GE’s position on mark-to-market accounting is similar to the approach of U.S. real estate investment trusts, and has led analysts such as Nicholas P. Heymann at Sterne Agee, a Birmingham, Alabama-based brokerage, to reach their own conclusions about the value of the company’s holdings.

“We conservatively believe there could be 5 to 13 percent, or $4.3 billion to $11.0 billion, of cumulative losses/write-downs in the commercial real estate portfolios,” Heymann and his fellow Sterne Agee analysts said in a note to investors this week.

GE’s Wilkerson said the company will update investors on details of the company’s real estate holdings at the presentation the week of March 16.

Early in Cycle?

With a tougher refinancing market and property income being hurt by a rise in vacancies, “we believe asset values will experience significant weakness for the next several years,” Heymann wrote. “Furthermore, our analysis of the commercial real estate portfolio indicates the company’s holdings are concentrated in markets that are early in the credit deterioration/vacancy cycle.”

GE officials have argued that the company has acted quickly to avert trouble.
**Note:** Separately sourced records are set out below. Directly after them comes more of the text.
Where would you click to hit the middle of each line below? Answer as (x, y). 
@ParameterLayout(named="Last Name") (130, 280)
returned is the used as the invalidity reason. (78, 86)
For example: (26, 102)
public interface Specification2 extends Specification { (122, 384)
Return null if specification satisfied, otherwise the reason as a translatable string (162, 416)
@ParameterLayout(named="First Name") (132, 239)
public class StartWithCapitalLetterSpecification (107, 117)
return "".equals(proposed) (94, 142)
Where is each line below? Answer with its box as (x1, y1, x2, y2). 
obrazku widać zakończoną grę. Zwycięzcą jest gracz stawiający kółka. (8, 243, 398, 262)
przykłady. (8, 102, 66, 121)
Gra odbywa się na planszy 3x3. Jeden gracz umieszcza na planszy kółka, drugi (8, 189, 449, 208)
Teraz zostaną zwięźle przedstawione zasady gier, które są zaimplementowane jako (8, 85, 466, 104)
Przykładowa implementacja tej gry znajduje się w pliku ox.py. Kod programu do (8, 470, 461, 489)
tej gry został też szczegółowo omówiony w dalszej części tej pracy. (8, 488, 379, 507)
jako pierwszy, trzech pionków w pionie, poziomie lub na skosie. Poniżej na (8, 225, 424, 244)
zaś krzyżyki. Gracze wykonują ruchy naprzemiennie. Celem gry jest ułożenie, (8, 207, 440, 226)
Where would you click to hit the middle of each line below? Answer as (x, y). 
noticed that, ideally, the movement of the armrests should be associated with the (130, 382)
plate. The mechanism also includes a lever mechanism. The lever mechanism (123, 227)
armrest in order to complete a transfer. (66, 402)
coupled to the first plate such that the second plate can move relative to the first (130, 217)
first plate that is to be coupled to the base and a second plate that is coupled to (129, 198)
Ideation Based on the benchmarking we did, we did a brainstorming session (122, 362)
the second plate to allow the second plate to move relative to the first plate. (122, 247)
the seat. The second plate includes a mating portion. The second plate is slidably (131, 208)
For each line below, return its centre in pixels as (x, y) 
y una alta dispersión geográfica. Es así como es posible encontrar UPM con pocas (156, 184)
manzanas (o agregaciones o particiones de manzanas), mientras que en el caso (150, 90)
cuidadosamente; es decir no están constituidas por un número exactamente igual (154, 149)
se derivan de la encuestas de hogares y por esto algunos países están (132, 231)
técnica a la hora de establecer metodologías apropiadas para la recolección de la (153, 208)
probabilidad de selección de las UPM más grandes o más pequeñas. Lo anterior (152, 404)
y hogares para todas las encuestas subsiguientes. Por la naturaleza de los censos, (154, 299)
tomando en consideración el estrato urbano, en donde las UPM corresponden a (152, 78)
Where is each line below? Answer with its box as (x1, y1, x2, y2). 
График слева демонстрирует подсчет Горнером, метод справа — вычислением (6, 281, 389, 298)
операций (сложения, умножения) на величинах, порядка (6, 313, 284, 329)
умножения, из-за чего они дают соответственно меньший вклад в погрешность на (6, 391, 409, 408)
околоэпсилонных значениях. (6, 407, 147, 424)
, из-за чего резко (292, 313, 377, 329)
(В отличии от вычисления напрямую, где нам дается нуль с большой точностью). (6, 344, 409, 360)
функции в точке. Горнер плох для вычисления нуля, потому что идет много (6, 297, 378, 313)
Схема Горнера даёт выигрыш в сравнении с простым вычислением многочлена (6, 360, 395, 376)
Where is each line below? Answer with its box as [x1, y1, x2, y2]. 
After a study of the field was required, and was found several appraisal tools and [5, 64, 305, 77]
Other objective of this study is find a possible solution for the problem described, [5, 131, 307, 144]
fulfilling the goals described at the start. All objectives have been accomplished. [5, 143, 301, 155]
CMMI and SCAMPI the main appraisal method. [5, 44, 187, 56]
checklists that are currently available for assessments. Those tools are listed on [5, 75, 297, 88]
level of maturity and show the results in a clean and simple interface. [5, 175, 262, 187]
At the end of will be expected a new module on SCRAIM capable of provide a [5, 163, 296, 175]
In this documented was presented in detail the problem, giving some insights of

It left the U.S. mortgage business in 2007, ahead of the surge in residential loan defaults. More than 8.3 million U.S. mortgage holders owed more on their loans in the fourth quarter than their property was worth as the recession cut home values by $2.4 trillion last year, First American CoreLogic said yesterday.

GE “exited U.S. mortgage as soon as we recognized the issues,” Sherin said in a presentation at a Barclays Plc conference last month.

‘Manage Through’

“Yes, our real estate business is larger than we want in this environment, but we can manage through,” he said.

In Europe, GE has $22 billion of real estate assets. About a third of that was real estate debt and non-performing loans at the end of the second quarter of last year, according to its Web site.

In November 2007, GE bought 2 billion pounds ($2.8 billion) of commercial real estate loans from Bradford & Bingley Plc, the U.K. mortgage lender that was nationalized last year. At the time, U.K. commercial property values had fallen 3 percent from their July 2007 peak, according to Investment Property Databank Ltd. They have now fallen 37 percent from that peak.